Scottish abstract expressionist Alan Davie came out on top for Modern British art, with his 1950s work which sold for £180 000 at Mark Goodman. Interestingly, the same work sold at Goodman for the same figure last year. Former member of CoBrA, Scot William Gear, sold at Alan Wheatley and Redfern Gallery for prices ranging from £25 000-35 000, an increase on prices paid for Gear in 2015.

William Gear, Landscape Structure, 1955 Image via Redfern Gallery William Gear, Landscape Structure, 1955
Image via Redfern Gallery

"It's been very successful for us, the best in all our outings at the Fair, selling right across the board," said Alan Wheatley of Alan Wheatley Art, who sold works for prices ranging from £1 000 to £60 000.
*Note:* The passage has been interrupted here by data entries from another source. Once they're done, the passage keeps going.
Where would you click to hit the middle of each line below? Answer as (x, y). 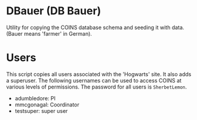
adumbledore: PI (35, 98)
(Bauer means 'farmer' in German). (49, 33)
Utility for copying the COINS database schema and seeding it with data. (95, 27)
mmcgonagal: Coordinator (47, 105)
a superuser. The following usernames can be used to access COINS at (94, 80)
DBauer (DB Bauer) (54, 11)
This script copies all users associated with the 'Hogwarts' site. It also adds (99, 74)
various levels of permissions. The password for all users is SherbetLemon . (96, 87)
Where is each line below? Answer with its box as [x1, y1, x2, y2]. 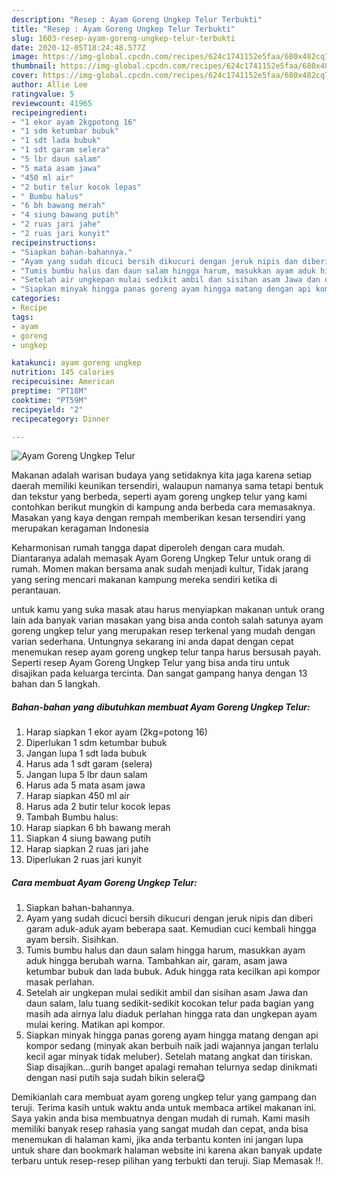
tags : [11, 312, 34, 322]
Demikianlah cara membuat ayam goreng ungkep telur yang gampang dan [11, 1091, 317, 1103]
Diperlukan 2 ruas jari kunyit [25, 854, 143, 866]
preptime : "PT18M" [11, 386, 88, 396]
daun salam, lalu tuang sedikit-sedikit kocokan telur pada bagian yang [25, 997, 314, 1010]
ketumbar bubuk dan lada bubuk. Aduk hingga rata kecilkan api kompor [25, 966, 321, 978]
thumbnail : [11, 61, 57, 71]
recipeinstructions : [11, 237, 98, 248]

Piano Nobile saw a record price for a John Golding painting of £50 000 and also sold work by William Crozier in the region of £100 000.

Marcus Harvey's bronze TRAGIC HISTORICAL Head, a charming poke at icons of British history and culture, had a price tag of £30 000 at Vigo. The work by the former YBA is a series of five and it is reported that Damien Hirst purchased the first cast from each edition.
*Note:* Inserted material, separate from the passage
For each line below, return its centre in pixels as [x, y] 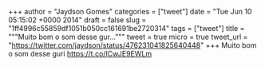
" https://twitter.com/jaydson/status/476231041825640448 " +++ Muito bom [132, 45]
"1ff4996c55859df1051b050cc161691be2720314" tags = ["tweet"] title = [127, 28]
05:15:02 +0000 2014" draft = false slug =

The standout sale of the fair was a 'glass bong,' from which 'Lord Byron smoked opium,' which may have sold at Pertwee, Anderson and Gold for the high price of £1.1 million.
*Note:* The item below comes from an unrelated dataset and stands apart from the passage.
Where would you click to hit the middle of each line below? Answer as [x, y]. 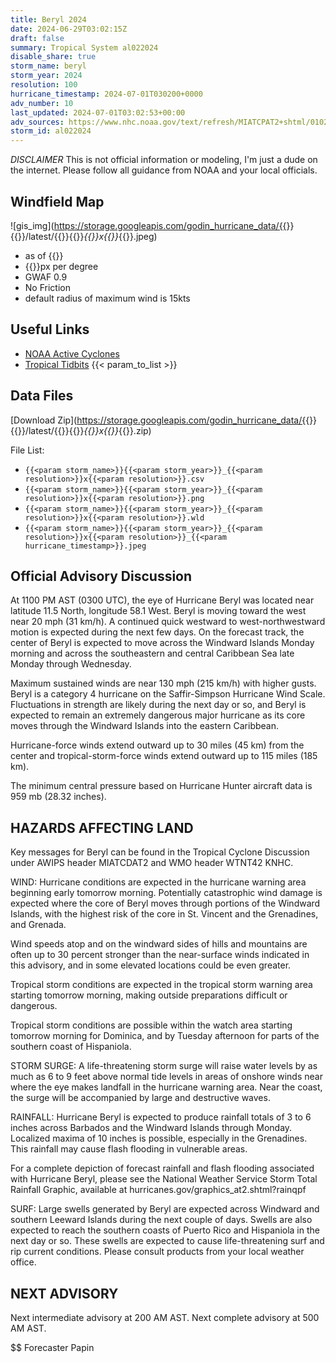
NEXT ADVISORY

Lord Byron's bong Image via the Independent Lord Byron's bong
Image via the Independent

Contemporary Asian art proved strong as Skipwiths' sold works by Korean artist Kwang Young Chun from £50 000-£100 000 and London-based emerging artist Hyojin Park. French gallery Very Art Space had success with the sales of two sculptures by acclaimed Chinese artist Yiming Min, taken from his recent UK debut exhibition and selling for £10 000 each.

Belgian artist Joachim Coucke, presented by NEST was awarded the £2 500 De'Longhi Art Projects Artist Award. His winning work Fishing the Pool, 2015, extends Coucke's themes to cryptocurrency, by gathering 'lightcoins' (similar to Bitcoin) via an Ethernet cable connected to the Internet. The work demonstrates how our relationship with currency has transformed, necessitating an extended element of trust that such virtual money has legitimate value.